We mull over hypotheticals, and eventually, we crack out the laptop. Aideen Harrington, Deenie Harrington, Deenie Harrington-Byrne, Fred Byrne, Frederick Byrne, Dr. Frederick Harrington-Byrne.
The only social media that either of them has is Deenie’s locked Facebook page. The only photo we can see is her, in sunglasses, in front of a white wall in a hot country. The photograph has not changed in four years.
Dr. Byrne still teaches at UCC. He hasn’t published a book since The Kensington Diet, and when we’re feeling egotistical, James and I wonder if that is because of us.
* * *
I took the test as soon as I got home and climbed into bed with it.

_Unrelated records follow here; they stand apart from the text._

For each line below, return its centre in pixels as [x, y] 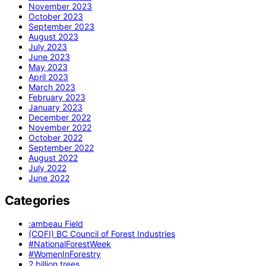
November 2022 [60, 127]
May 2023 [48, 66]
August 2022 [53, 157]
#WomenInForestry [65, 254]
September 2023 [61, 26]
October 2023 [56, 16]
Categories [37, 201]
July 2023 [48, 46]
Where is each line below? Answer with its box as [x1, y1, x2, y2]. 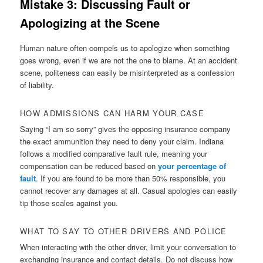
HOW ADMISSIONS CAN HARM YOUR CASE [20, 107, 204, 119]
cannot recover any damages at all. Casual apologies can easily [20, 184, 238, 196]
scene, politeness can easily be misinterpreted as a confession [20, 66, 235, 78]
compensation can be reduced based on [20, 160, 159, 171]
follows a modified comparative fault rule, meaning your [20, 147, 208, 159]
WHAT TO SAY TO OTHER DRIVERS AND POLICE [20, 225, 227, 237]
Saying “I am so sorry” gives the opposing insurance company [20, 123, 231, 134]
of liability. [20, 79, 55, 90]
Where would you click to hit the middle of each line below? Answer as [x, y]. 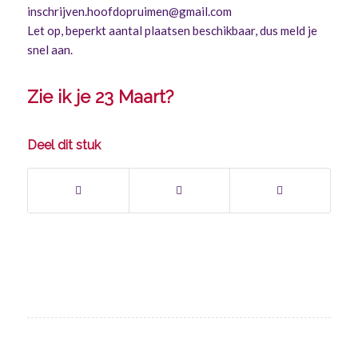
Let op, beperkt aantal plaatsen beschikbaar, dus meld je [172, 31]
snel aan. [50, 50]
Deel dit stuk [64, 145]
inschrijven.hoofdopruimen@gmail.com [129, 12]
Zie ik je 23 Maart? [100, 97]
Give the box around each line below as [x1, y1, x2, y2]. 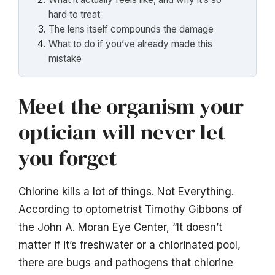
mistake [48, 53, 82, 65]
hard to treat [48, 9, 101, 21]
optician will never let [18, 117, 225, 147]
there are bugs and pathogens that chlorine [18, 256, 233, 269]
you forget [18, 142, 117, 172]
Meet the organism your [18, 91, 244, 121]
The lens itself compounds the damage [48, 23, 214, 36]
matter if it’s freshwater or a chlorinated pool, [18, 238, 241, 251]
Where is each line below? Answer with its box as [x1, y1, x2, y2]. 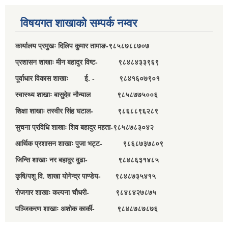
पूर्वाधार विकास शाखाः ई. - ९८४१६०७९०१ [15, 74, 160, 82]
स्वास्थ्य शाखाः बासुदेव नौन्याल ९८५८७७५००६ [15, 90, 158, 99]
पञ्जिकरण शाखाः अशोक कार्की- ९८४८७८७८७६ [15, 204, 158, 213]
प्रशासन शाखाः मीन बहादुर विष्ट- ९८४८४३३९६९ [15, 58, 159, 66]
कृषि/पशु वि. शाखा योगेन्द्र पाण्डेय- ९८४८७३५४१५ [15, 172, 156, 180]
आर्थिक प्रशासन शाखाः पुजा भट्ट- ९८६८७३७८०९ [15, 139, 163, 148]
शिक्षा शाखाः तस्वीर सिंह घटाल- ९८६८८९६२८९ [15, 106, 158, 115]
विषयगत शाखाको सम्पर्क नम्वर [20, 16, 137, 30]
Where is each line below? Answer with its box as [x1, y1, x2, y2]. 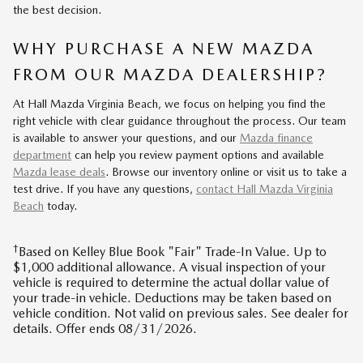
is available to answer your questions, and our [13, 131, 240, 145]
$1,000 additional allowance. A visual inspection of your [13, 259, 326, 275]
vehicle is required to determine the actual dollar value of [13, 275, 329, 291]
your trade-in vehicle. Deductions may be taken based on [13, 290, 331, 306]
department [13, 148, 71, 162]
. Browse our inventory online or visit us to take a [105, 165, 347, 179]
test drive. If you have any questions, [13, 182, 196, 196]
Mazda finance [240, 131, 313, 145]

The result turned positive and I phoned James.
“Where are you?”
“At work,” he said sternly. He was resentful that I no longer had to work weekends.
“I’m pregnant.”
“Fuck.”
“I know.”
“Hold on. I’m coming home.”
I don’t know what he said to Ben, but he was home in five minutes, and then stayed with me for the rest of the day.
“What are you going to tell Carey?” he asked. “It is Carey’s, isn’t it?”

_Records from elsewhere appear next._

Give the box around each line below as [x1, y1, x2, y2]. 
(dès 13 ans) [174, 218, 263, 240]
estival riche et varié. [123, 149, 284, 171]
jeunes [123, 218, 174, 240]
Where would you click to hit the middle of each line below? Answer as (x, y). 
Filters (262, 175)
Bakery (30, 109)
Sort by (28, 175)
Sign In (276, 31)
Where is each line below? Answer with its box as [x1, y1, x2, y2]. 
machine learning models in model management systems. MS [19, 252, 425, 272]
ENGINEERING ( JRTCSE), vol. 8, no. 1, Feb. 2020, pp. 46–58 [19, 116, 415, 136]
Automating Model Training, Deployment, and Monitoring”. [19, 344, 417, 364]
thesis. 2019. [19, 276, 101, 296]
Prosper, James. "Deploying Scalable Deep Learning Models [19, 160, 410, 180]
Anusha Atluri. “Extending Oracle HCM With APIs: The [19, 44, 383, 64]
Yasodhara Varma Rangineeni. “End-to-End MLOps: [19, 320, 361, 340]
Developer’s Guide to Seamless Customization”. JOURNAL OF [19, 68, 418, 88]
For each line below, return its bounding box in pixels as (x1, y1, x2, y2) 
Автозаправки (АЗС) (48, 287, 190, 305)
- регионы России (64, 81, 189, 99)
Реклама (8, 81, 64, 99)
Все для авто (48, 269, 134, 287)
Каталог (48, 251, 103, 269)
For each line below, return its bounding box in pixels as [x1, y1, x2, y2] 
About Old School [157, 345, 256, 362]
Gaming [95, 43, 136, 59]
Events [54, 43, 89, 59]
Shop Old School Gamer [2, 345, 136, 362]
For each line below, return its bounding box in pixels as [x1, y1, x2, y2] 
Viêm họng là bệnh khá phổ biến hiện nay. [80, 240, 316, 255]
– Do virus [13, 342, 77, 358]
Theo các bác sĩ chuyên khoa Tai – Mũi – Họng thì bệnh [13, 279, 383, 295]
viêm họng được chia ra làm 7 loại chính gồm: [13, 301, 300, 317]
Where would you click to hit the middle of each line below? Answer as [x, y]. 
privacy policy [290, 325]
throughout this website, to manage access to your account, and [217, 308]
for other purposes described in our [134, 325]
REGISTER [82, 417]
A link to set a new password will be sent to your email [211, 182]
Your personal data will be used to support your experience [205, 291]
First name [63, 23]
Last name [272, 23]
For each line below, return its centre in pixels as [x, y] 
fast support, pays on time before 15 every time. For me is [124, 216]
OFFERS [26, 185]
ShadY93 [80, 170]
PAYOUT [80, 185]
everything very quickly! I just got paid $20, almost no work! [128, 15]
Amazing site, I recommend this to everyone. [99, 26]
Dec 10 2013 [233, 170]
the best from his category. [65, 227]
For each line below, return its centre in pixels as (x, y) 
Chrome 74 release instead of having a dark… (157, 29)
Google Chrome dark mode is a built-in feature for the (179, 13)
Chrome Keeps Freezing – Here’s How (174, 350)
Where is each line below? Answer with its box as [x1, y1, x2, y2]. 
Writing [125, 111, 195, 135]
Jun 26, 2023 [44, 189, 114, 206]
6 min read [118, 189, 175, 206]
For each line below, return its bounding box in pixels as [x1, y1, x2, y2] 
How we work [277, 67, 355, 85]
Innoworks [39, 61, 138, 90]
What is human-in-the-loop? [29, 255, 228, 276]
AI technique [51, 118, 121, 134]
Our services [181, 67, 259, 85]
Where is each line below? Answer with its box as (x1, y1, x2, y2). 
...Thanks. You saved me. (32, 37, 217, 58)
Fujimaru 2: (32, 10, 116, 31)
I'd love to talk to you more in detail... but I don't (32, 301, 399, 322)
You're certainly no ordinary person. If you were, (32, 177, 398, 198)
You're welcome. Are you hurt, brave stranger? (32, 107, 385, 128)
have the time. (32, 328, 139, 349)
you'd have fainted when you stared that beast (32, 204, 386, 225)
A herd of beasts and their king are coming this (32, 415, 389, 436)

“Of course! Who else’s would it be?”
“Well, I don’t know! I didn’t even know you were late. Who knows what secrets you’ve been hiding.”
He didn’t know what to do with me. I didn’t know what to do with myself. I’ve never been good at melting down at the right time. A few years ago, when my mother was ill, I was glacially calm. I effortlessly went through the movements of good daughterhood. I looked as though I was coping magnificently, and so my friends stopped checking in as much, and then when the real breakdown happened a month later I found myself not just in tears but curiously alone.
That reserve, which James describes as my “ancestral middle-classness,” had taken over management of my psyche. I was completely still, not able to compute the idea of a child growing inside me.
“What do you want to do, Rache?” he said, his arms around me.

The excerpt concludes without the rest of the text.